--- RECORDS PROVIDED Enclosed Below ---

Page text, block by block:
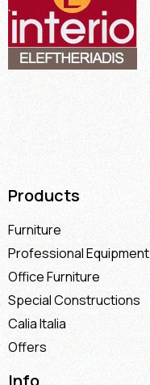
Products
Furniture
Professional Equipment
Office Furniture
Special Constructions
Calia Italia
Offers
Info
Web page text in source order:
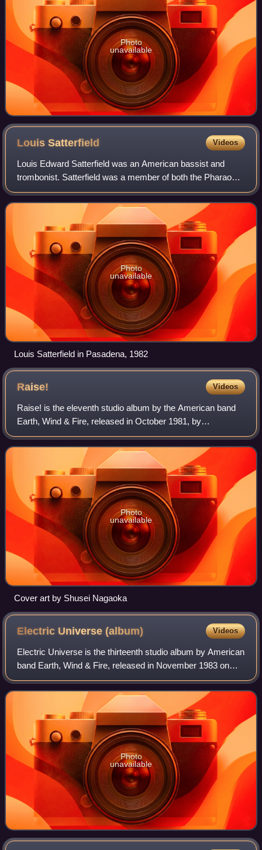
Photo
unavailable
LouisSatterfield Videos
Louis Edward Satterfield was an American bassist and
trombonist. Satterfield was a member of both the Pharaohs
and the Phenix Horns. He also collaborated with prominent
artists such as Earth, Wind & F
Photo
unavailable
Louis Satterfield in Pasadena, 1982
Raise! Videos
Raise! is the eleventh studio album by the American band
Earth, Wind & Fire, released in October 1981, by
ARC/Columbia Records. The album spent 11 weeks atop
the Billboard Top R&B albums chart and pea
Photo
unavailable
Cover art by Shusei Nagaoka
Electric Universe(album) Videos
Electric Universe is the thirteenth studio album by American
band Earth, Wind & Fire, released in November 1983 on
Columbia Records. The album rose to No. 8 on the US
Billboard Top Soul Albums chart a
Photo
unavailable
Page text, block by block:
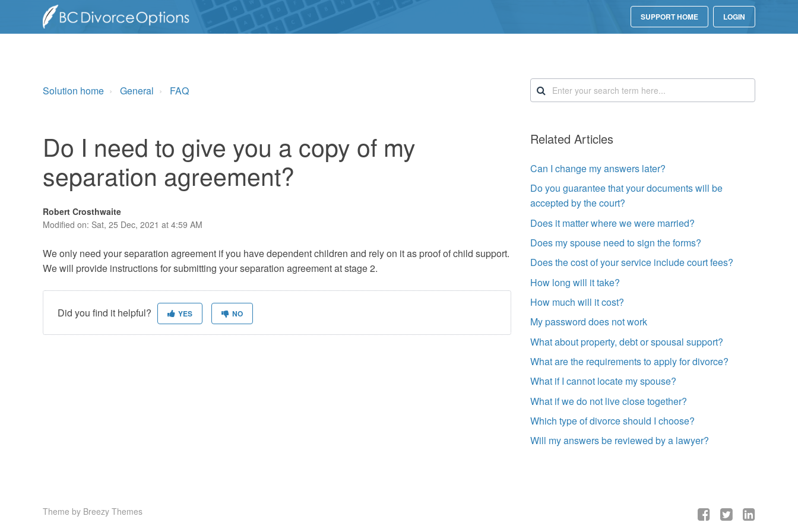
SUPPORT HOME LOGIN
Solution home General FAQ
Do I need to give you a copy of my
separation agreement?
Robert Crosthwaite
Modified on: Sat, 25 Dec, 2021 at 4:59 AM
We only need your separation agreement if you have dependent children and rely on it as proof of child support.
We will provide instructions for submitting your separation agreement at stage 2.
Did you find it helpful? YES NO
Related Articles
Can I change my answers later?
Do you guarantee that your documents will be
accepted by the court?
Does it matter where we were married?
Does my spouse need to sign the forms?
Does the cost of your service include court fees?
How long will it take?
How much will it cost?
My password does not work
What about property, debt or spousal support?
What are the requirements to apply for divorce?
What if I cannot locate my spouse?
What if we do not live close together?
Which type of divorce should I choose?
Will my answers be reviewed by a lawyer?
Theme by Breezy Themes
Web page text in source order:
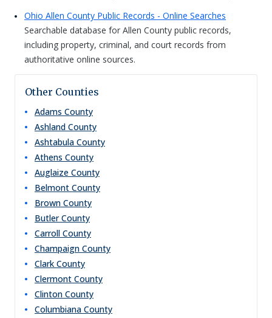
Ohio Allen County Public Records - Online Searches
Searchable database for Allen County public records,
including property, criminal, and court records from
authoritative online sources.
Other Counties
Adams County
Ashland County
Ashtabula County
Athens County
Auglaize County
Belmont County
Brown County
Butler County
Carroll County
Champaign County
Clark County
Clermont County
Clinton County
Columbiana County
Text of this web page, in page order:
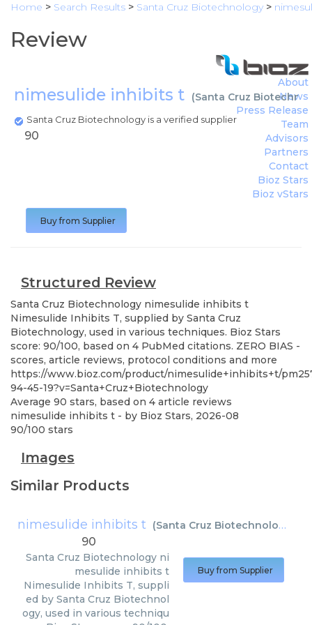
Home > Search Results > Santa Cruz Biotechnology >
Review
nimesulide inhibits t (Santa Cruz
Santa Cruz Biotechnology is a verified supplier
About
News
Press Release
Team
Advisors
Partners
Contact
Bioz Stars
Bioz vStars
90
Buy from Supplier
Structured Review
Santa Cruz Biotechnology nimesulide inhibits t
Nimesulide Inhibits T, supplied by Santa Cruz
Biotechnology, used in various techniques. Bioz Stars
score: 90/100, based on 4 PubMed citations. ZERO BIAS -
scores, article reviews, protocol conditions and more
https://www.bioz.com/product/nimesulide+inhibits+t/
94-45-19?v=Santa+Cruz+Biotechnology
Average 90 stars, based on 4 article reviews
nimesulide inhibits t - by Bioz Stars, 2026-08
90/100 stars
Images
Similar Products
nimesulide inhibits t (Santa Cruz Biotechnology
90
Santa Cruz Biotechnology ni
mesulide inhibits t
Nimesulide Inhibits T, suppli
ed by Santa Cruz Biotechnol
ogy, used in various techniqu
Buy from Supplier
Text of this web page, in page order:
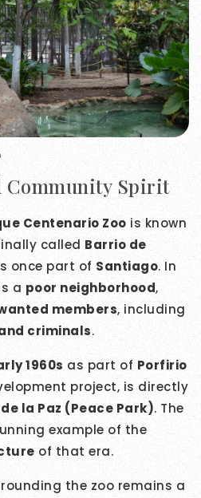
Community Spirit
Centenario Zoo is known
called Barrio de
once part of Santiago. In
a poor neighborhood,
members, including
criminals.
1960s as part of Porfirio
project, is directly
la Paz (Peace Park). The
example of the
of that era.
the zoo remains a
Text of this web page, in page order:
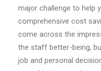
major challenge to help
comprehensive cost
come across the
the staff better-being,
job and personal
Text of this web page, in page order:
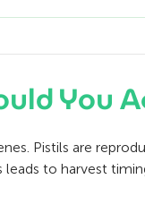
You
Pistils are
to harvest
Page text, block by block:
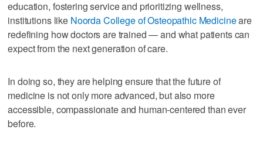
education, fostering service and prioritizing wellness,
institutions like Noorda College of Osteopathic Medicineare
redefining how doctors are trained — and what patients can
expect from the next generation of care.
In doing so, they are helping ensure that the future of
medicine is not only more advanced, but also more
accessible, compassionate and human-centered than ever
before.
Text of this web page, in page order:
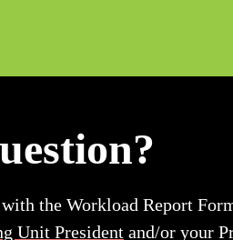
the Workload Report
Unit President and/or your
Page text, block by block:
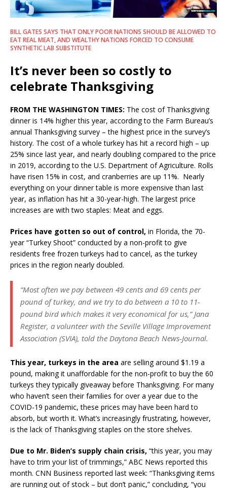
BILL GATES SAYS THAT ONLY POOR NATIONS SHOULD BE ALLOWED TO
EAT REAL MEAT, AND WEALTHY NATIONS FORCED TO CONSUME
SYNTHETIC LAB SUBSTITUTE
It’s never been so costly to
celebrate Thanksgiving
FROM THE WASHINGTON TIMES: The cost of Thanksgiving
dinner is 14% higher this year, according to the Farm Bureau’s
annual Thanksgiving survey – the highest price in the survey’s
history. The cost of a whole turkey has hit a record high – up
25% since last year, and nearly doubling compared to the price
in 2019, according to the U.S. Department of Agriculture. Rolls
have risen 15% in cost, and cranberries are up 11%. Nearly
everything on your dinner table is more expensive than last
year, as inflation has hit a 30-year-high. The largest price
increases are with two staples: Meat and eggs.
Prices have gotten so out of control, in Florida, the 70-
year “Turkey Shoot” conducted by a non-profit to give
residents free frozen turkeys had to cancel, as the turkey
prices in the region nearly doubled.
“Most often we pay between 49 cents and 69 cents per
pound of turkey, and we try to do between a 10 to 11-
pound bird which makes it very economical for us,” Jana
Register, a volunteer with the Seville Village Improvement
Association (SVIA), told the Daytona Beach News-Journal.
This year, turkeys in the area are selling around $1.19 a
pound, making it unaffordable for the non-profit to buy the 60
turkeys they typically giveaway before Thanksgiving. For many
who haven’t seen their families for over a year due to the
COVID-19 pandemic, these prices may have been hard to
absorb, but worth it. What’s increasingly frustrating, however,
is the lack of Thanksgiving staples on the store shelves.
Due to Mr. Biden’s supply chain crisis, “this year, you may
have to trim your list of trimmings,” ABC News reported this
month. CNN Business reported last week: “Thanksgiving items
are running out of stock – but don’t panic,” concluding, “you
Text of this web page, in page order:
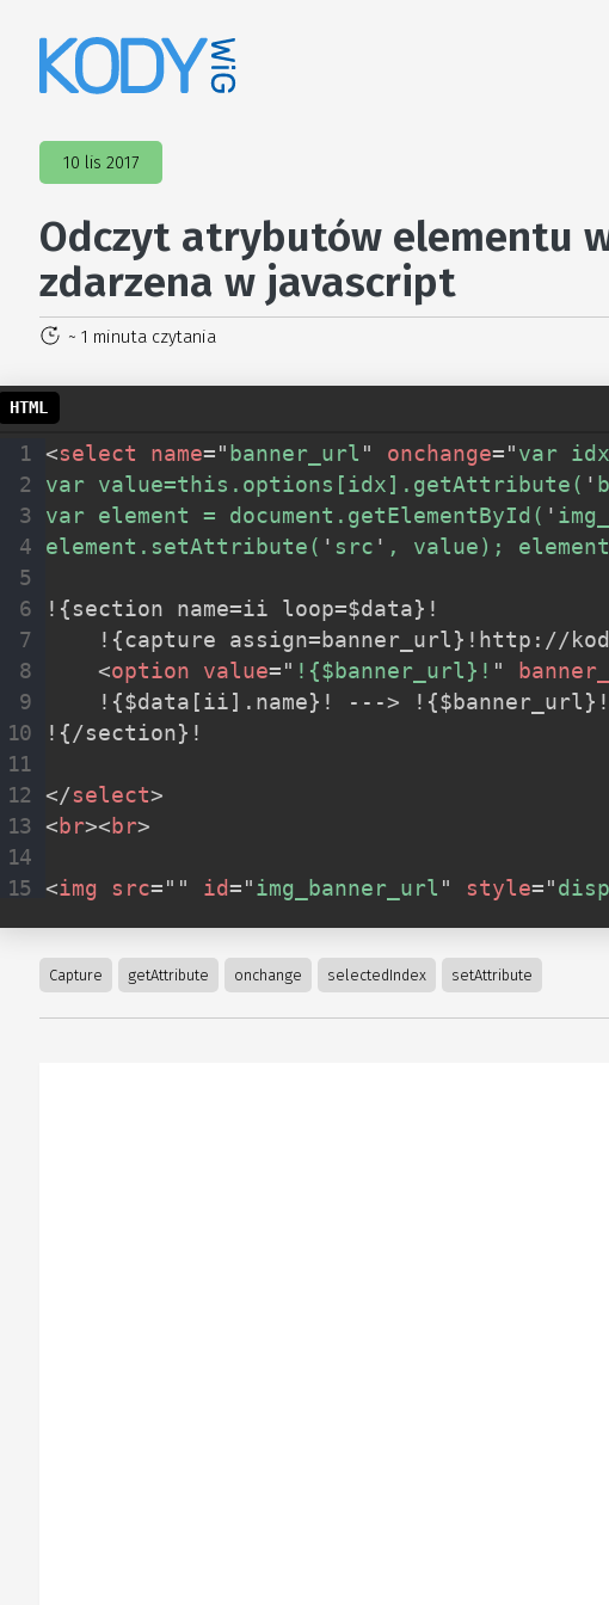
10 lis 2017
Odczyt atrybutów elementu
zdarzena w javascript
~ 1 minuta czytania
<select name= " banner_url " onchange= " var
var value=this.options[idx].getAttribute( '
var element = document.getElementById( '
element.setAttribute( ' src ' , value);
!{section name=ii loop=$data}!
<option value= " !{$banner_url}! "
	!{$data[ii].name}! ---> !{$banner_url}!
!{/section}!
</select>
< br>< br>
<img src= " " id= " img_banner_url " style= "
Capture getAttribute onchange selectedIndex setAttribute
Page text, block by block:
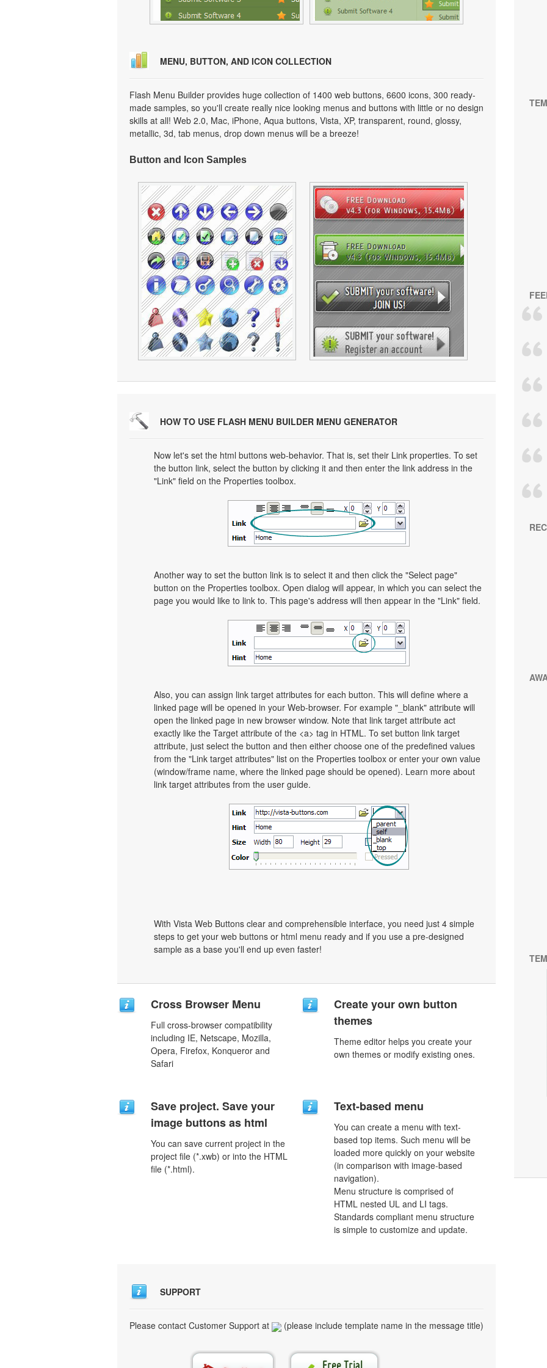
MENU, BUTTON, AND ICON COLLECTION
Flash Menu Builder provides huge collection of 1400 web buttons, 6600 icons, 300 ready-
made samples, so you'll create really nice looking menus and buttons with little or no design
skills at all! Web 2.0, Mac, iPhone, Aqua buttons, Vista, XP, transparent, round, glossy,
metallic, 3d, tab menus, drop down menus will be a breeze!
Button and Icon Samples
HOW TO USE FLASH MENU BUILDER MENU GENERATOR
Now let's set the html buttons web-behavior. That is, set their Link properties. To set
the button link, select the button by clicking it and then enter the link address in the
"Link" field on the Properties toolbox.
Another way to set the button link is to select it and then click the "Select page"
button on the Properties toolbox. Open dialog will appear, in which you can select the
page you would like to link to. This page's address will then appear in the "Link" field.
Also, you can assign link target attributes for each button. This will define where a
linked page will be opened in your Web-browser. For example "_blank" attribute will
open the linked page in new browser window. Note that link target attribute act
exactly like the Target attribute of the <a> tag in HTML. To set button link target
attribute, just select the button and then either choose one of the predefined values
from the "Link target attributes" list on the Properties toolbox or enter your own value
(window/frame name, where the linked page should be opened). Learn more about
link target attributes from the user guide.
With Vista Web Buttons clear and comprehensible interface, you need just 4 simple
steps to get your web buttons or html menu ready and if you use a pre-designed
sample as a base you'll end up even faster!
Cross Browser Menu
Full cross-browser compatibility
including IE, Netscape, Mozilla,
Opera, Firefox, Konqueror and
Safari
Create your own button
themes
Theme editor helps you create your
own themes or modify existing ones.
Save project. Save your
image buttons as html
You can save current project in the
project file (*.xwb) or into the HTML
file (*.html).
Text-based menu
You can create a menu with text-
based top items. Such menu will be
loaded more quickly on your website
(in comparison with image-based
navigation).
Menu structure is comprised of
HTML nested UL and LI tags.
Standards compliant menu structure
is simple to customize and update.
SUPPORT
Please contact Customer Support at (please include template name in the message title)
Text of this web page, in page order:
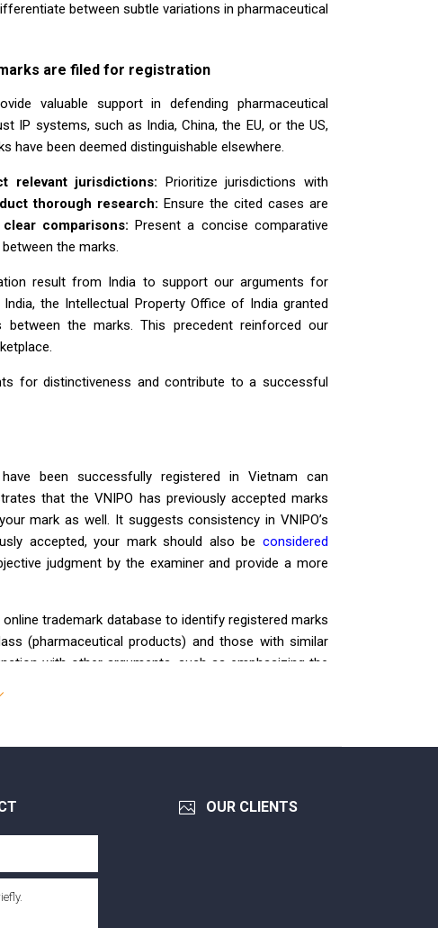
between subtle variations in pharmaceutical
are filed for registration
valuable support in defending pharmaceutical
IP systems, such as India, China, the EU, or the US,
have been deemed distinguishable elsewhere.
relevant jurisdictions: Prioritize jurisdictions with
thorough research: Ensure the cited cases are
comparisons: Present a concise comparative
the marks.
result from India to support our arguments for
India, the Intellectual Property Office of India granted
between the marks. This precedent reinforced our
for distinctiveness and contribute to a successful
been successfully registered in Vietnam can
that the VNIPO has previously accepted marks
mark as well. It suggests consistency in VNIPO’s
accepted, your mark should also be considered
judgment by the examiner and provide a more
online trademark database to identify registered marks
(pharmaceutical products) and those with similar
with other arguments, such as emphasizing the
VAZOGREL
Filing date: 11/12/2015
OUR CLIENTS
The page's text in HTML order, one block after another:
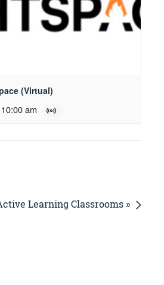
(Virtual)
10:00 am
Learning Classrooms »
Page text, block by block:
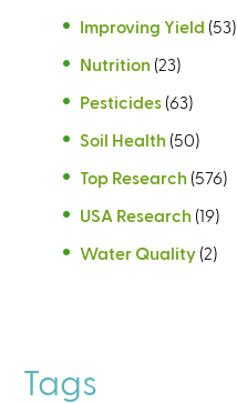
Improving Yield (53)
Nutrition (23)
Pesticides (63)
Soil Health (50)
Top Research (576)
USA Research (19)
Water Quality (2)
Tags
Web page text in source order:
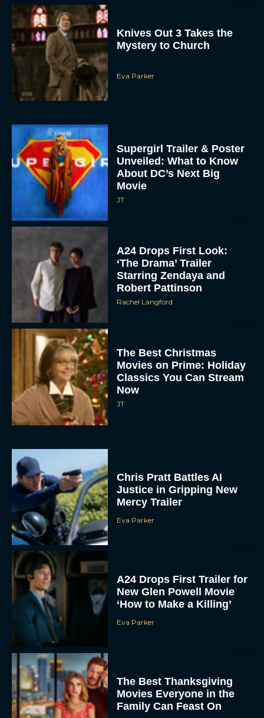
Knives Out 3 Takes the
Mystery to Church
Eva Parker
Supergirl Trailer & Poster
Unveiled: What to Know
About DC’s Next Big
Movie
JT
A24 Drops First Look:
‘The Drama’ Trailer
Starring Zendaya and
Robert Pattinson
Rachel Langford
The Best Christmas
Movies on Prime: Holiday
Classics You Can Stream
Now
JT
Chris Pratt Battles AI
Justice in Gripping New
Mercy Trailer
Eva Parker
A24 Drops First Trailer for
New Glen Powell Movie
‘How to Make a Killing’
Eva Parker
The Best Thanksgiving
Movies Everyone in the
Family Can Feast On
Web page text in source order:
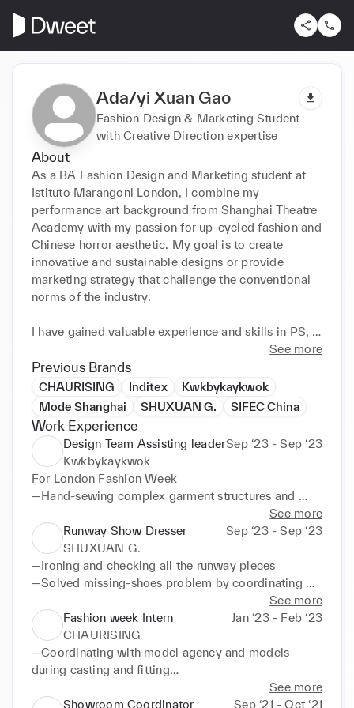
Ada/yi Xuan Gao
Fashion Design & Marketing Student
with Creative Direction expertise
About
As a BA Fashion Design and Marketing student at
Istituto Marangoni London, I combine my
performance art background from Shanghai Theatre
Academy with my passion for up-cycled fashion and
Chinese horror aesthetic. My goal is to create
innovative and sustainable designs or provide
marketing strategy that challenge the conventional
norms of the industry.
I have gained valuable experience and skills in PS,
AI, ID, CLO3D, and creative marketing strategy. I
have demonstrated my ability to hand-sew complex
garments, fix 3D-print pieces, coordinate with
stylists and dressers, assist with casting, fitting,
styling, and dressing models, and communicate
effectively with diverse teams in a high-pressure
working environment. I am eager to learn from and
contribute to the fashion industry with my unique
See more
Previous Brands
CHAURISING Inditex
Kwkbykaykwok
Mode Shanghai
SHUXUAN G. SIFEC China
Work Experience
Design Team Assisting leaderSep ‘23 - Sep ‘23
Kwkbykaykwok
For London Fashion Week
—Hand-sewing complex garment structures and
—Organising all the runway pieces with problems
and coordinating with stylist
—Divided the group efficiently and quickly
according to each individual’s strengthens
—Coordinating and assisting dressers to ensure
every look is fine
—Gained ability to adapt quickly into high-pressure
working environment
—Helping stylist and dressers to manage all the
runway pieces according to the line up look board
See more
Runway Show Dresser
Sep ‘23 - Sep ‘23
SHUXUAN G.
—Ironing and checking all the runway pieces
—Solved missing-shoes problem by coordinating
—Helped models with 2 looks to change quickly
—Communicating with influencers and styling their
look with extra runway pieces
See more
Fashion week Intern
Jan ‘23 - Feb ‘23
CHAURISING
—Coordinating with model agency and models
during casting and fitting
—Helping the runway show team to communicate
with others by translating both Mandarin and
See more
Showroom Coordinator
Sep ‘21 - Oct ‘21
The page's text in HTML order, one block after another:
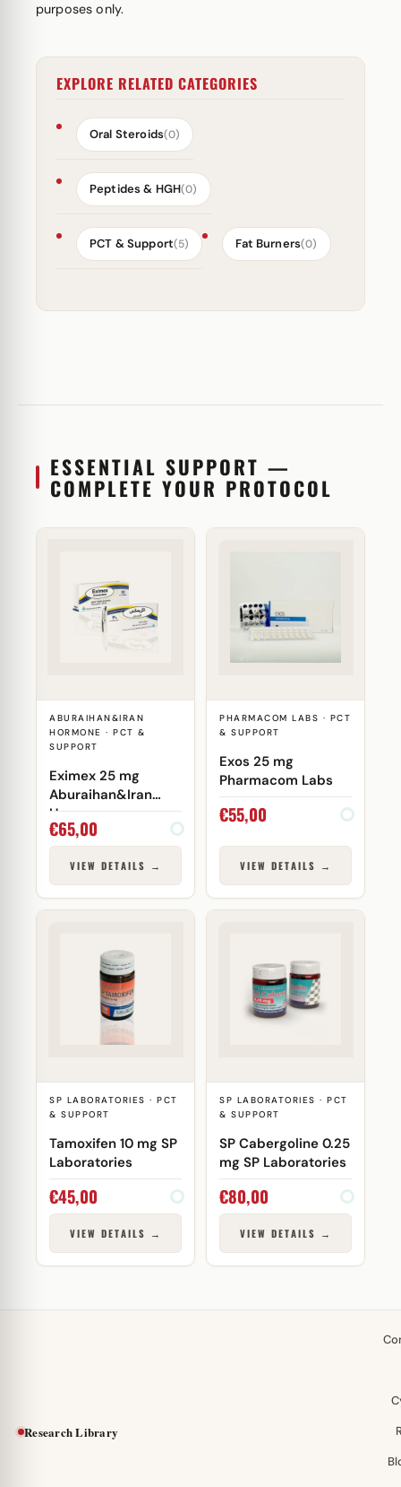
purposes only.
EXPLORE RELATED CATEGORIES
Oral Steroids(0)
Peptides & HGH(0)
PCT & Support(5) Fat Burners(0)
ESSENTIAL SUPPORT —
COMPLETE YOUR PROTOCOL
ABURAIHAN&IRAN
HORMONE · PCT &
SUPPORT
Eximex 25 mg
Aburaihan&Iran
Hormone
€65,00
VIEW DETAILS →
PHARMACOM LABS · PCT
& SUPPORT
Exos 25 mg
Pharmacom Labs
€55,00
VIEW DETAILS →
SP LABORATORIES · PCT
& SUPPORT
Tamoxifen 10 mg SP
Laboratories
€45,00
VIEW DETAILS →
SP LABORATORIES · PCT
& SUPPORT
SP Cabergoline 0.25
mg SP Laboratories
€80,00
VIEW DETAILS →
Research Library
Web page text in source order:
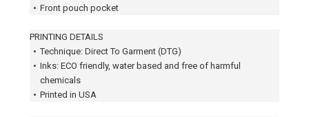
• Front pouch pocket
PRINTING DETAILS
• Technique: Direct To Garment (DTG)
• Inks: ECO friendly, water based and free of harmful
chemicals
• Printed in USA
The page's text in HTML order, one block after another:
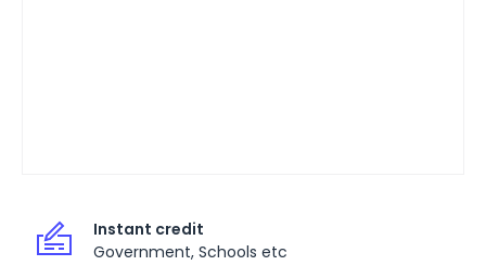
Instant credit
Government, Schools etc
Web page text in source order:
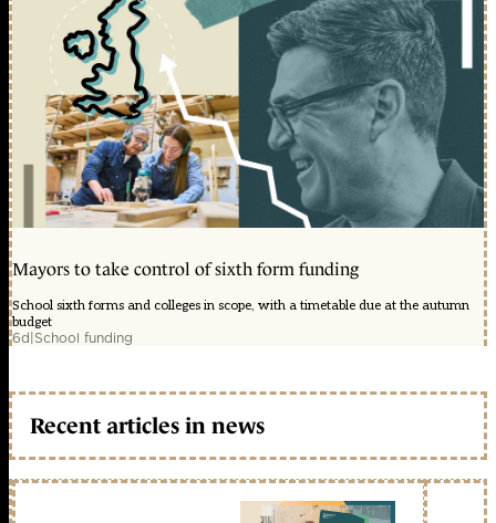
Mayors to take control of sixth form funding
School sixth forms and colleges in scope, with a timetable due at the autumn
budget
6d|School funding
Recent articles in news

--- End of Enclosed RECORDS PROVIDED ---

Search the listing above for the string "styling" and copy each line that has it.

styling, and dressing models, and communicate
—Communicating with influencers and styling their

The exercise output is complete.